§ What the task asks:
Only one span is wanted from the lines below: from the one with "return text [36, 882]" up to and including the one with "kafka-topics --bootstrap-server kafka:29092". Copy it exactly, without images.

§ Source records:
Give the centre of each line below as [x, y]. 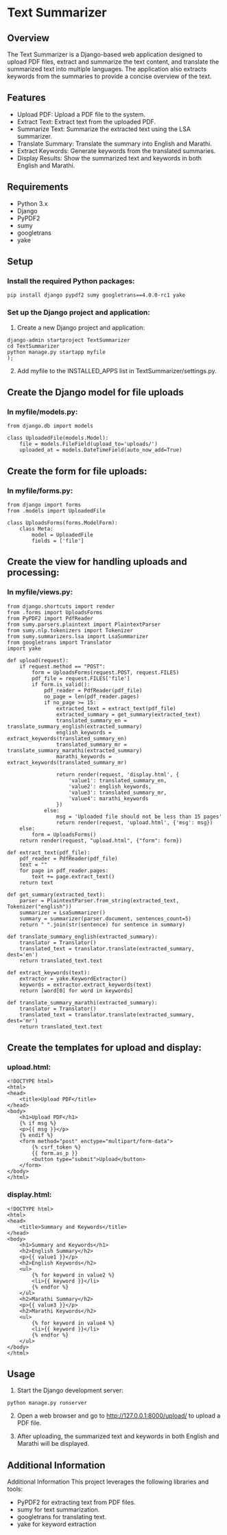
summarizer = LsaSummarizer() [63, 913]
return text [36, 882]
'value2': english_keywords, [110, 786]
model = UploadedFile [63, 535]
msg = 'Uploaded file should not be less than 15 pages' [139, 817]
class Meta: [36, 529]
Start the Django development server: [70, 1390]
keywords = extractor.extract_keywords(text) [86, 985]
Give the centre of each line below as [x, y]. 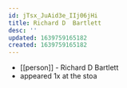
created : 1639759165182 [48, 45]
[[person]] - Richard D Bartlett [69, 67]
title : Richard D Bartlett [55, 23]
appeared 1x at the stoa [58, 76]
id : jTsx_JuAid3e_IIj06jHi [53, 15]
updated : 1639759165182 [48, 38]
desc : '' [23, 30]
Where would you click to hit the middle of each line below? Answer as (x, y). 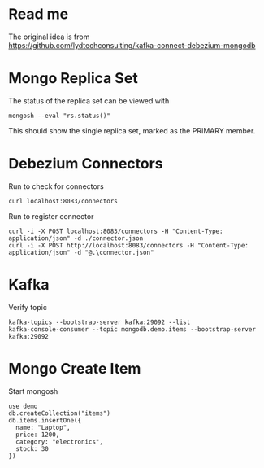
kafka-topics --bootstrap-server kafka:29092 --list (100, 322)
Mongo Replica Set (73, 79)
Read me (39, 14)
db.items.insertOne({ (45, 420)
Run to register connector (51, 216)
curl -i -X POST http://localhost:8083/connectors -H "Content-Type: (129, 245)
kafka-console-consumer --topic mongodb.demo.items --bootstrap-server (132, 329)
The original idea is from (49, 37)
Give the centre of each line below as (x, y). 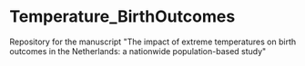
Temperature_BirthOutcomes (122, 17)
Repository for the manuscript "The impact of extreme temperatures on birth (153, 42)
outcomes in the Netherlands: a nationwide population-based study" (138, 51)
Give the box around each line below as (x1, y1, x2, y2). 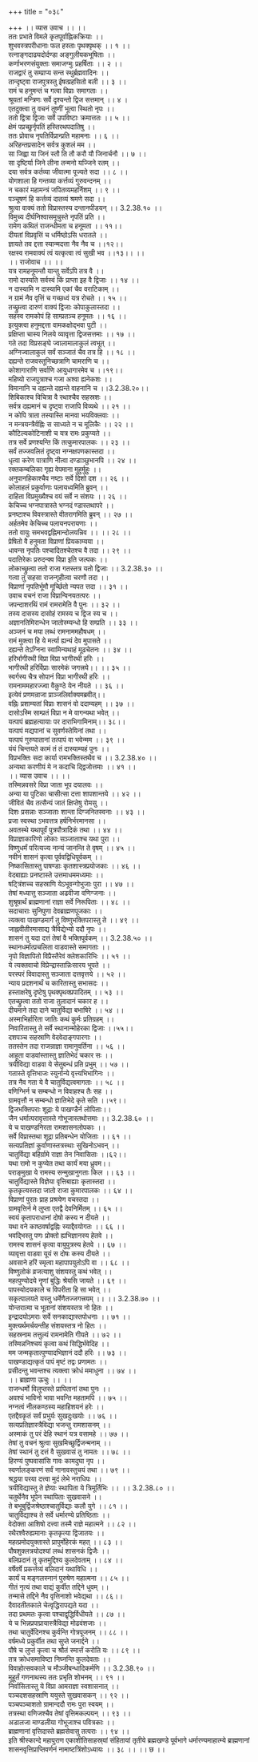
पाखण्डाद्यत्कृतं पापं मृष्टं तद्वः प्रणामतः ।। (8, 1357, 108, 1366)
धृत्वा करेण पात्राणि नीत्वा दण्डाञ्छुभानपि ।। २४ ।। (8, 456, 137, 465)
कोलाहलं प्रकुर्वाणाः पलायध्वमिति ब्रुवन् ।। (8, 482, 109, 492)
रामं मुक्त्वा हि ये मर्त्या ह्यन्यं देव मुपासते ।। (8, 636, 112, 645)
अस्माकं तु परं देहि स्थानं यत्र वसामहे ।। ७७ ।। (8, 1429, 129, 1438)
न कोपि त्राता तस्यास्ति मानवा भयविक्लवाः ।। (8, 410, 120, 420)
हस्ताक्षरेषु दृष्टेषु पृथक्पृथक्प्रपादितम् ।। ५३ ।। (8, 987, 124, 997)
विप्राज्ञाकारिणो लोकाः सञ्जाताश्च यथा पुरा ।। (8, 834, 121, 844)
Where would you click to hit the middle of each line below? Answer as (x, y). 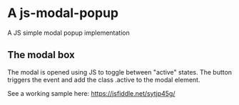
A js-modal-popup (63, 13)
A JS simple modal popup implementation (68, 33)
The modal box (41, 55)
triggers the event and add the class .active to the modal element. (104, 79)
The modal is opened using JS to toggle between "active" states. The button (120, 72)
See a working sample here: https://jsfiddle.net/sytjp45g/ (91, 93)

§ Result below:
return text [36, 882]
'value2': english_keywords, [110, 786]
model = UploadedFile [63, 535]
msg = 'Uploaded file should not be less than 15 pages' [139, 817]
class Meta: [36, 529]
Start the Django development server: [70, 1390]
keywords = extractor.extract_keywords(text) [86, 985]
Give the centre of each line below as [x, y]. 
created : 1639759165182 [48, 45]
[[person]] - Richard D Bartlett [69, 67]
title : Richard D Bartlett [55, 23]
appeared 1x at the stoa [58, 76]
id : jTsx_JuAid3e_IIj06jHi [53, 15]
updated : 1639759165182 [48, 38]
desc : '' [23, 30]
Where would you click to hit the middle of each line below? Answer as (x, y). 
kafka-topics --bootstrap-server kafka:29092 --list (100, 322)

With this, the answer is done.